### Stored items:
%%
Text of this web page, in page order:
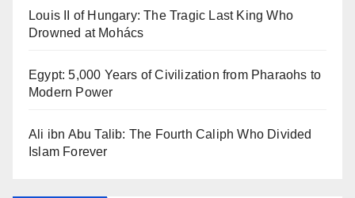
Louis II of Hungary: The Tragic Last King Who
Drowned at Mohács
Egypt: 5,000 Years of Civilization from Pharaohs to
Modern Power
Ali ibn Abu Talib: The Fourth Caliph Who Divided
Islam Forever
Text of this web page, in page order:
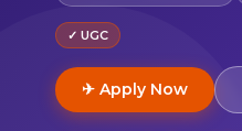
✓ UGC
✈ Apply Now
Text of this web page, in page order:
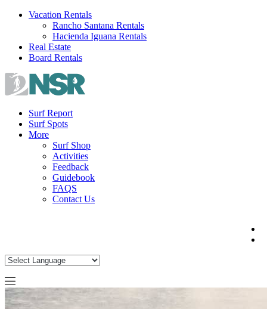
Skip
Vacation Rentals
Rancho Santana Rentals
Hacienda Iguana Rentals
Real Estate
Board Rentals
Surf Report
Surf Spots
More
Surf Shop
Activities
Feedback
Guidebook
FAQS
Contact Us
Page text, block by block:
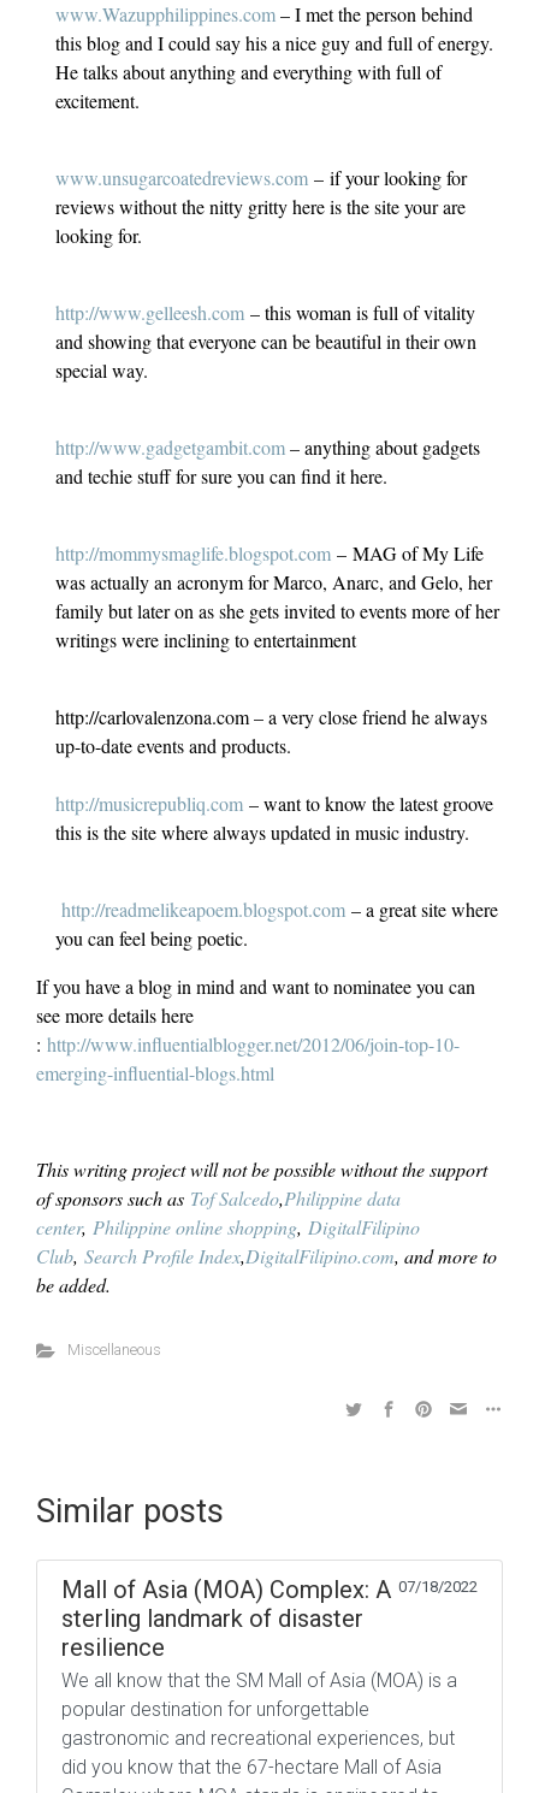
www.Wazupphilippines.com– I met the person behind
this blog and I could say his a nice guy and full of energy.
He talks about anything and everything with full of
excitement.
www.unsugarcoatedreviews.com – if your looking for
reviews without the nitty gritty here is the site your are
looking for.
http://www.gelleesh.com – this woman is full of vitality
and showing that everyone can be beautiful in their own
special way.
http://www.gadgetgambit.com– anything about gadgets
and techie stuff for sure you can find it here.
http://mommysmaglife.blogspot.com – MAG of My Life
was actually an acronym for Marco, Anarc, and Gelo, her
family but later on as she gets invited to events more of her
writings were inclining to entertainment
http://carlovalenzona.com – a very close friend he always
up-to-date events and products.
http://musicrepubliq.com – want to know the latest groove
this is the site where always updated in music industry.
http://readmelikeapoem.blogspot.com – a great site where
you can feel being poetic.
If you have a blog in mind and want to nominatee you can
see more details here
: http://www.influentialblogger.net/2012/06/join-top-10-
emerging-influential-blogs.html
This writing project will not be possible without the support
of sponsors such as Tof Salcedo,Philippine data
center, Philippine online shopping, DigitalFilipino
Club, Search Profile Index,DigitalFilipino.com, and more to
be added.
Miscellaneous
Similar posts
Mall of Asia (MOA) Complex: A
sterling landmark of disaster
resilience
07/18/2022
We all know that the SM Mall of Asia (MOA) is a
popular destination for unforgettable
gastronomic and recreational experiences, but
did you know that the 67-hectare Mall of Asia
%%
%%
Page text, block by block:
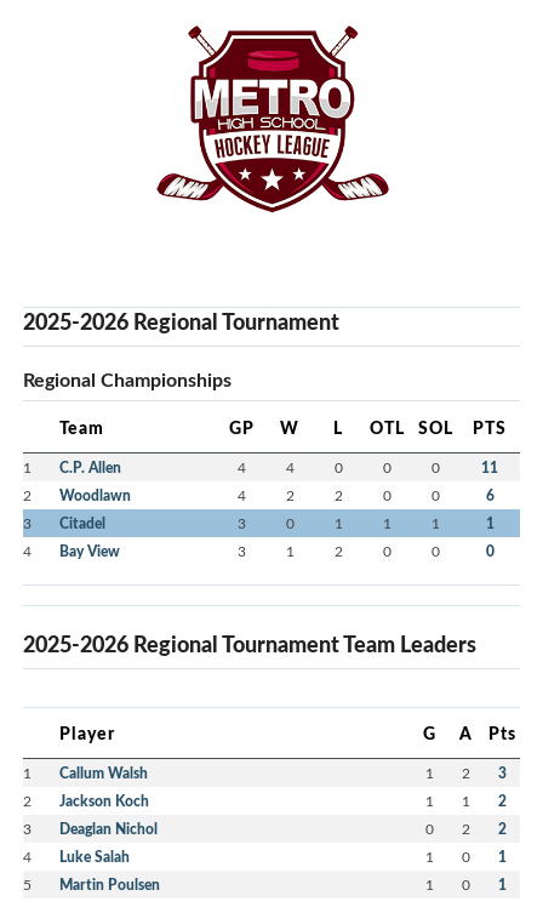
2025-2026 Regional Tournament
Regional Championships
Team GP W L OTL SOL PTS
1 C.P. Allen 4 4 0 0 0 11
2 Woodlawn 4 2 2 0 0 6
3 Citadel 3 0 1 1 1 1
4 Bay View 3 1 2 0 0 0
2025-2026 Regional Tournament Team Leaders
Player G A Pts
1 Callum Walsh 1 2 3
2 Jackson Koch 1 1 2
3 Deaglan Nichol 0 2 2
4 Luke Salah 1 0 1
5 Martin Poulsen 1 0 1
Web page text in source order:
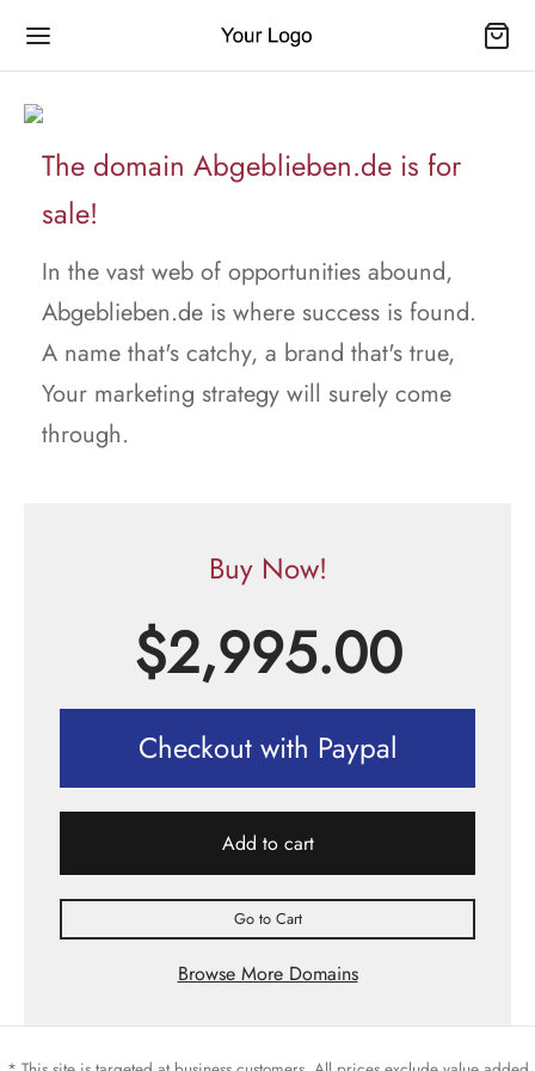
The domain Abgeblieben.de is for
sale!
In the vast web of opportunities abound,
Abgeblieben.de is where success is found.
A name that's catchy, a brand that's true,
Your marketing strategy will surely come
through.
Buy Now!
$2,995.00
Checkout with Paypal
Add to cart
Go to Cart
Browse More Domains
%%
### Assignment:
Out of the data above, return each line where the word "site" can be found.

### Exercise answer:
reviews without the nitty gritty here is the site your are
this is the site where always updated in music industry.
http://readmelikeapoem.blogspot.com – a great site where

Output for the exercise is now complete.